Stem Cell Therapy and Regenerative Biology Laboratory, College of Life Science and Biotechnology, Heilongjiang Bayi Agricultural University, Daqing 163319, China.
Pharmaceuticals (Basel). 2022 May 26;15(6):664. doi: 10.3390/ph15060664.
Breast cancer is the leading cause of global cancer incidence and breast cancer stem cells (BCSCs) have been identified as the target to overcome breast cancer in patients. In this study, we purified a BCSC inhibitor from H.Lév. leaves through several open column and high-performance liquid chromatography via activity-based purification. The purified cancer stem cell (CSC) inhibitor was identified as dihydroconiferyl ferulate using nuclear magnetic resonance and mass spectrometry. Dihydroconiferyl ferulate inhibited the proliferation and mammosphere formation of breast cancer cells and reduced the population of CD44/CD24 cells. Dihydroconiferyl ferulate also induced apoptosis, inhibited the growth of mammospheres and reduced the level of total and nuclear EGFR protein. It suppressed the EGFR levels, the interaction of Stat3 with EGFR, and c-Myc protein levels. Our findings show that dihydroconiferyl ferulate reduced the level of nuclear epidermal growth factor receptor (EGFR) and induced apoptosis of BCSCs through nEGFR/Stat3-dependent c-Myc deregulation. Dihydroconiferyl ferulate exhibits potential as an anti-CSC agent through nEGFR/Stat3/c-Myc signaling.
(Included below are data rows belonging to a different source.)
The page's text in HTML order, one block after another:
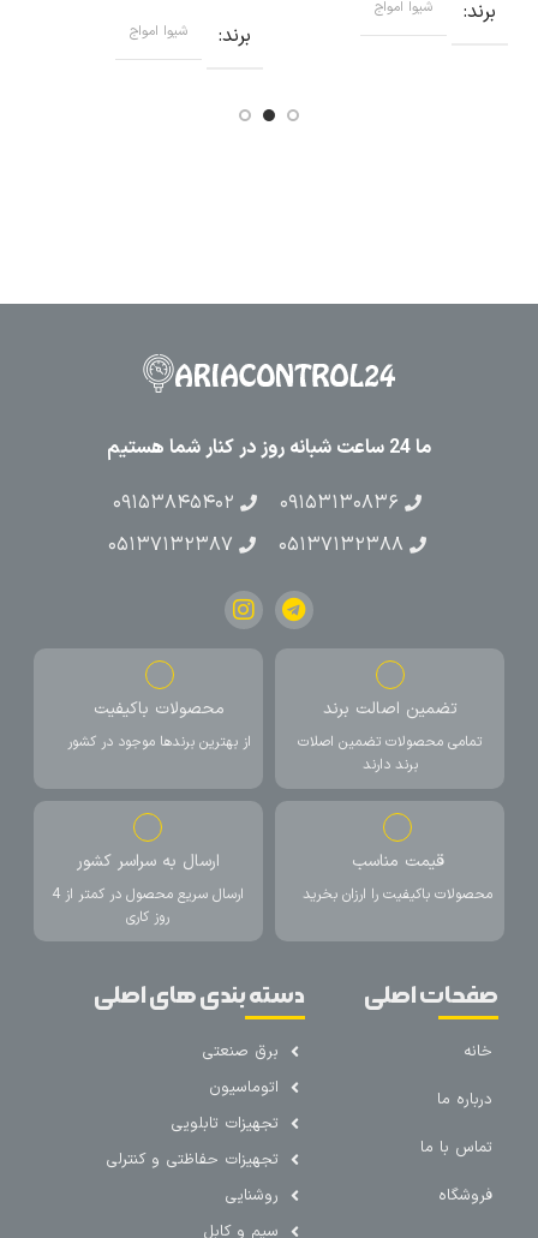
برند شیوا امواج
برند شیوا امواج
ما 24 ساعت شبانه روز در کنار شما هستیم
۰۹۱۵۳۱۳۰۸۳۶
۰۹۱۵۳۸۴۵۴۰۲
۰۵۱۳۷۱۳۲۳۸۸
۰۵۱۳۷۱۳۲۳۸۷
تضمین اصالت برند
تمامی محصولات تضمین اصلات
برند دارند
محصولات باکیفیت
از بهترین برندها موجود در کشور
قیمت مناسب
محصولات باکیفیت را ارزان بخرید
ارسال به سراسر کشور
ارسال سریع محصول در کمتر از 4
روز کاری
صفحات اصلی
خانه
درباره ما
تماس با ما
فروشگاه
دسته بندی های اصلی
برق صنعتی
اتوماسیون
تجهیزات تابلویی
تجهیزات حفاظتی و کنترلی
روشنایی
سیم و کابل

乳腺癌是全球癌症发病的主要原因,乳腺癌干细胞(BCSCs)已被确定为攻克乳腺癌患者的靶点。在本研究中,我们通过基于活性的纯化方法,利用多个开放柱和高效液相色谱从H.Lév.叶中纯化出一种BCSC抑制剂。使用核磁共振和质谱法将纯化的癌症干细胞(CSC)抑制剂鉴定为二氢松柏基阿魏酸酯。二氢松柏基阿魏酸酯抑制乳腺癌细胞的增殖和乳腺球形成,并减少CD44/CD24细胞群体。二氢松柏基阿魏酸酯还诱导细胞凋亡,抑制乳腺球生长,并降低总EGFR蛋白和核EGFR蛋白水平。它抑制EGFR水平、Stat3与EGFR的相互作用以及c-Myc蛋白水平。我们的研究结果表明,二氢松柏基阿魏酸酯通过nEGFR/Stat3依赖的c-Myc失调降低核表皮生长因子受体(EGFR)水平并诱导BCSCs凋亡。二氢松柏基阿魏酸酯通过nEGFR/Stat3/c-Myc信号传导展现出作为抗CSC药物的潜力。